Here, the mask data setting method, that is,
The method for determining the pixels in the blurred area and the pixels in the non-blurred area can be realized by the following means.
That is, for example, it is set whether or not to blur each object, or whether or not to blur each polygon constituting the object. Then, at the time of perspective projection conversion by the image generation unit 420, the object or the polygon is drawn on the frame buffer (A) 550, and at the same time, the mask data corresponding to the pixel on which the object or the polygon is drawn is updated. Can be realized by:

In the game space, objects or polygons (hereinafter referred to as “shape polygons”) for specifying a range to be shaded (blurred) may be arranged. For example, by setting this gauze polygon around the engine part of an airplane object, or by setting a gauze polygon around a part that is exposed to rain, the background is blurred due to the heat or rain of the engine. be able to.

In the perspective projection conversion, a Z-buffer method using a depth value is generally used. Therefore, the mask data may be set according to the depth value of the object or polygon to be perspectively transformed. In that case, for example, it can be used as a blurred image due to the depth of field.

The mask data is set to “1” or “0”.
Is not a bit but a numerical value between "0" and "1".
It may be used as an α value when the blurred image and the original image are α-combined. Specifically, the α value of each pixel of the blurred image may be determined by the mask data, and α blending with the original image may be performed based on the α value. In that case, a blurred area and a non-blurred area can be divided, and the degree of blurring can be further adjusted. For example, according to the depth value at the time of perspective projection transformation,
If the value of the mask data is changed, a more practical depth of field can be expressed.

(2) Method of Executing Area Division First As a method of executing area division first, for example, a method of preparing a frame buffer for a blurred area and a frame buffer for a non-blurred area is available. is there. Image generation unit 4
At the time of perspective projection conversion and rendering by 20, it is determined whether each object or polygon is to be blurred, and is drawn in any frame buffer. Then, after the drawing of all the objects and the like is completed, the image is smoothed only for the frame buffer for the blurred area, and the area is finally divided with the frame buffer for the unblurred area to perform the area division. Images can be generated.
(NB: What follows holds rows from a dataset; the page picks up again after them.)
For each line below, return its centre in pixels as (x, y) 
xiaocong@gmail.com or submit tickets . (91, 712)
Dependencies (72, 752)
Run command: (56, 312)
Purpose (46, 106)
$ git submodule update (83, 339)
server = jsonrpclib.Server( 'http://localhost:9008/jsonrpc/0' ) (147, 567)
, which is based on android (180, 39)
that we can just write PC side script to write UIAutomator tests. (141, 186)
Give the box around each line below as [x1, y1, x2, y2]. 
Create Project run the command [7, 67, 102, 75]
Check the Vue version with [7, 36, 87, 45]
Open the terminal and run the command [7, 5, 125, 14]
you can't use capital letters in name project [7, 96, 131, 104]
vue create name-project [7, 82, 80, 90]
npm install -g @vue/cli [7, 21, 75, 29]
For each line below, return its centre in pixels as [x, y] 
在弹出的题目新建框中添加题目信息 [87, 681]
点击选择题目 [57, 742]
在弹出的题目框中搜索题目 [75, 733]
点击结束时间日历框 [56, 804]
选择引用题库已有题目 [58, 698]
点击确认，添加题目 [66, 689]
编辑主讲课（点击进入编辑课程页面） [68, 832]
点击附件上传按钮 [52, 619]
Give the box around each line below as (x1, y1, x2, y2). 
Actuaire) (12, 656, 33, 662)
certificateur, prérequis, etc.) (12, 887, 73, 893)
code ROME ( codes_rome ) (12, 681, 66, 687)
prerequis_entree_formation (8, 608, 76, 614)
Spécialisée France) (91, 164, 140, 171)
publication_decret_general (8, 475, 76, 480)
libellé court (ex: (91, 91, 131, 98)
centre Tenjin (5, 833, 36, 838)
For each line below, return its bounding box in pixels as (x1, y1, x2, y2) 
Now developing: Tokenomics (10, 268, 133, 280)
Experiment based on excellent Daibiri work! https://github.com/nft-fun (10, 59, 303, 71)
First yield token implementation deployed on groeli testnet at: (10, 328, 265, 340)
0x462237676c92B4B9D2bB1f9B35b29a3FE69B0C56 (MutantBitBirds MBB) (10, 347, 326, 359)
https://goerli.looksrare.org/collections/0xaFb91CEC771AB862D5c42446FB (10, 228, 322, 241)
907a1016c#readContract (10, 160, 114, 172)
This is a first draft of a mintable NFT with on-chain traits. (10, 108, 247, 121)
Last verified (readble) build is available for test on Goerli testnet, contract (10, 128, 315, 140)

The determination as to whether or not to blur each object or polygon may be made in advance for the object or the like, or may be determined according to the depth value at the time of perspective projection conversion.

In the above-described depth-of-field expression method, a point of interest may be set in the game space, and an area or an object to be blurred may be specified according to the distance from the point of interest. Good. That is, for example, the object to be blurred is specified or the degree of blurring is determined by calculating the distance from the player character with the player character as the point of regard. This allows
It is possible to make the player point the gaze position at the player character and realize a more realistic representation of the depth of field.

According to the present invention, according to the gauze level M,
A more strongly blurred (smoothed) image can be generated quickly. Also, by changing the synthesis ratio between the original image and the blurred image, it is possible to generate an image (shape image) blurred to an arbitrary degree.

[Brief description of the drawings]

FIG. 1 is a diagram illustrating an example of an original image.

FIG. 2 is a diagram illustrating an example of a blurred image.

FIG. 3 is a diagram illustrating an example of a gauze image.

FIG. 4 is a diagram showing an outline of a procedure for generating a gauze image from an original image.

FIG. 5 is a diagram illustrating bilinear filtering.

FIG. 6 is a diagram illustrating a concept of generating a gauze image using a frame buffer.

FIG. 7 is a diagram illustrating generation of a reduced image.

FIG. 8 is a diagram illustrating generation of an enlarged image.

FIG. 9 is a diagram illustrating a relationship between an original image and a reduced image.

FIG. 10 is a diagram showing functional blocks of the present invention.

FIG. 11 is a diagram showing a configuration of a frame buffer.

FIG. 12 is a flowchart illustrating main processing.

FIG. 13 is a flowchart illustrating a reduced image generation process.

FIG. 14 is a flowchart illustrating a gauze image generation process.

FIG. 15 is a diagram illustrating an example of a hardware configuration that can implement the present embodiment;

FIG. 16 is a diagram showing examples of various types of systems to which the present embodiment is applied;

[Explanation of symbols]

 REFERENCE SIGNS LIST 100 operation unit 200 communication unit 300 display unit 400 processing unit 410 game calculation unit 420 image generation unit 421 reduced image generation unit 422 gauze image generation unit 500 storage unit 510 game program 520 main program 530 reduced image generation program 540 gauze image generation program 550 Frame buffer 560 Temporary storage

Claims (25)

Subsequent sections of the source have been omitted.